Many more of us doubt significant things in our life. Specifically, we doubt our own self-worth.
We doubt matters of faith. We take our faith far more seriously by questioning and pursuing our questions than by relegating our faith to some closet in our mind. Some of us have had their faith shaken by a personal crisis or a scandal in the church.
Pursue your questions, though they may be painful. The questions can lead to a deeper faith. The turmoil, the risk of the Quest is better than stagnation.
Life for me today makes sense. I am at peace. I consider myself a Witness to the Resurrection. I know Jesus lives. He is not just a historical figure who lived in the past. He lives and reigns in the universe today. I know his love for me in the present moment.
I praise and thank God and his Son Jesus Christ our Lord for the gift of his peace.
One final thought: We cannot share peace if we do not have peace. If we want there to be peace in our homes, we have to have peace within ourselves. Then we can share it.
THE PEACE OF THE LORD BE WITH YOU!
And now before you go, a couple of things.
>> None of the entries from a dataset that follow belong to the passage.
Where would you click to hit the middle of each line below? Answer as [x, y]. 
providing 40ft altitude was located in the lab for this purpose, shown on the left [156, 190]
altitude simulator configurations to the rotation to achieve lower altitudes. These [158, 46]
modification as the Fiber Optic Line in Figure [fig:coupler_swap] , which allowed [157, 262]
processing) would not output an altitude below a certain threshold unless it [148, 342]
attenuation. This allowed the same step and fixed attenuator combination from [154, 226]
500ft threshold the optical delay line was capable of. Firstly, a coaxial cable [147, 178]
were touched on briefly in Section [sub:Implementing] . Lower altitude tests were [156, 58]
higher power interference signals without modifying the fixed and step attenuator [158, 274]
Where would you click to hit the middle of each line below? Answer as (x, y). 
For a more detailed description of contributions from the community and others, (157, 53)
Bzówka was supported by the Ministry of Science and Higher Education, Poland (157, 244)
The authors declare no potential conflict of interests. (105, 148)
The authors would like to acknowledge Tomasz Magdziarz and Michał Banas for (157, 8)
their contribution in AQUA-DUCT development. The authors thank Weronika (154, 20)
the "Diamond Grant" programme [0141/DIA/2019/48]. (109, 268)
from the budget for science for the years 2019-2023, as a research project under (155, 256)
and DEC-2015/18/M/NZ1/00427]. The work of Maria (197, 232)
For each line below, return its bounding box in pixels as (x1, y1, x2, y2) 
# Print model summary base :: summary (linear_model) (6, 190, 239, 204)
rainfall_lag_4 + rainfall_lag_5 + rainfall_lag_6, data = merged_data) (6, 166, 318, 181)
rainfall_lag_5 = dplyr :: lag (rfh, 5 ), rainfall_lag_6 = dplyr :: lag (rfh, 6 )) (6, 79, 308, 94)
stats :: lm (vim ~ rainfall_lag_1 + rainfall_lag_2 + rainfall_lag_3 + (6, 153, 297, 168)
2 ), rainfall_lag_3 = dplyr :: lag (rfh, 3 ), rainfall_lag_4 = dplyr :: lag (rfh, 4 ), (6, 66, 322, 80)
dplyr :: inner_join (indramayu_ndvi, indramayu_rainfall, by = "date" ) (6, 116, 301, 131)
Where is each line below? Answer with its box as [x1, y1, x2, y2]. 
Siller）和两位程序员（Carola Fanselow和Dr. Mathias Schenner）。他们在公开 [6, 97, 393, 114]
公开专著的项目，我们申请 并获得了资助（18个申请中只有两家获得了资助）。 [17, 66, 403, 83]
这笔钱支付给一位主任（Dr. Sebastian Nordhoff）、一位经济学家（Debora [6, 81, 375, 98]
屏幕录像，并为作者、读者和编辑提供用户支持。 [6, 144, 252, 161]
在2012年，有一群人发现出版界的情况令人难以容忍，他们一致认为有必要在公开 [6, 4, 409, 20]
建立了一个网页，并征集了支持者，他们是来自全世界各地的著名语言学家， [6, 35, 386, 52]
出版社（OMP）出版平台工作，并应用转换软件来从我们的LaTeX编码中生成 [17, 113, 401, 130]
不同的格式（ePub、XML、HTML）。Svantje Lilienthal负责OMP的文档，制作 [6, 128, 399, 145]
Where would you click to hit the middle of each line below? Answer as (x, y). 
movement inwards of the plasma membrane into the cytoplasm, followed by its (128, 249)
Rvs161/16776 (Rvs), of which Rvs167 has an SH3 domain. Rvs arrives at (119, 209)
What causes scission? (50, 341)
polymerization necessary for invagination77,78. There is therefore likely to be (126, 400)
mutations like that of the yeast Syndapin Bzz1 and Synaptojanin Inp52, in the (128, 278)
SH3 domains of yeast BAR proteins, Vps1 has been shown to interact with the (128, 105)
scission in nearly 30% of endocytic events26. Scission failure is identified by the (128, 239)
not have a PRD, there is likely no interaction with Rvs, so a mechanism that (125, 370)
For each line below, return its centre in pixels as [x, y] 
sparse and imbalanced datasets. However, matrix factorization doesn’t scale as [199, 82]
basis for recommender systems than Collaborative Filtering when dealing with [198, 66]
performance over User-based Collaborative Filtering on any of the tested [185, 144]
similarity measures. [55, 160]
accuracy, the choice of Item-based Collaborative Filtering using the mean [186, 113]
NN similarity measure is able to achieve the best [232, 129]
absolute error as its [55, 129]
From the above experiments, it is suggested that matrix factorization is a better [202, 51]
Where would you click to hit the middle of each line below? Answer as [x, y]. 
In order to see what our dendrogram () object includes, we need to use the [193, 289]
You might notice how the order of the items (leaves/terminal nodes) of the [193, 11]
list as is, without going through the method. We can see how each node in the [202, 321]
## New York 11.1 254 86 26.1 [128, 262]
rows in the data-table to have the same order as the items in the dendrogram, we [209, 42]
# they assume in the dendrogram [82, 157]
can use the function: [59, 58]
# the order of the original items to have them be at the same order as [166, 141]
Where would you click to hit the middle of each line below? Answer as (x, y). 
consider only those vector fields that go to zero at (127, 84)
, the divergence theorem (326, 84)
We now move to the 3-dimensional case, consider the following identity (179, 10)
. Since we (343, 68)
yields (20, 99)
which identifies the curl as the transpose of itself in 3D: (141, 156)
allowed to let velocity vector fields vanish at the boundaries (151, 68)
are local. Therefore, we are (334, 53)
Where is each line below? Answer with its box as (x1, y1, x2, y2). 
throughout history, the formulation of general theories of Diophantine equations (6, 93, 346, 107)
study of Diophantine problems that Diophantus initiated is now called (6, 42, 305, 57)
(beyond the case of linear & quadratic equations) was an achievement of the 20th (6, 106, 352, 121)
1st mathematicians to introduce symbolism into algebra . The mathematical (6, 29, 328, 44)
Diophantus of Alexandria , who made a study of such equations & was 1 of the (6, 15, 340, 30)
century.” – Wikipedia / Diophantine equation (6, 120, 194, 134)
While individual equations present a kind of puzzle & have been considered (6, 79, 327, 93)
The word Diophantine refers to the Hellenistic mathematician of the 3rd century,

First, today is also known as Divine Mercy Sunday.
Divine Mercy Sunday is celebrated on the Sunday after Easter. It is originally based on the Devotion to the Divine Mercy that Saint Faustina Kowalska reported as part of her encounter with Jesus, and is associated with special promises from Jesus and indulgences issued by the Church. The image above is the lovely image of Jesus associated with this devotion. During this extraordinary Jubilee Year of Mercy, this Sunday is like its Feast Day.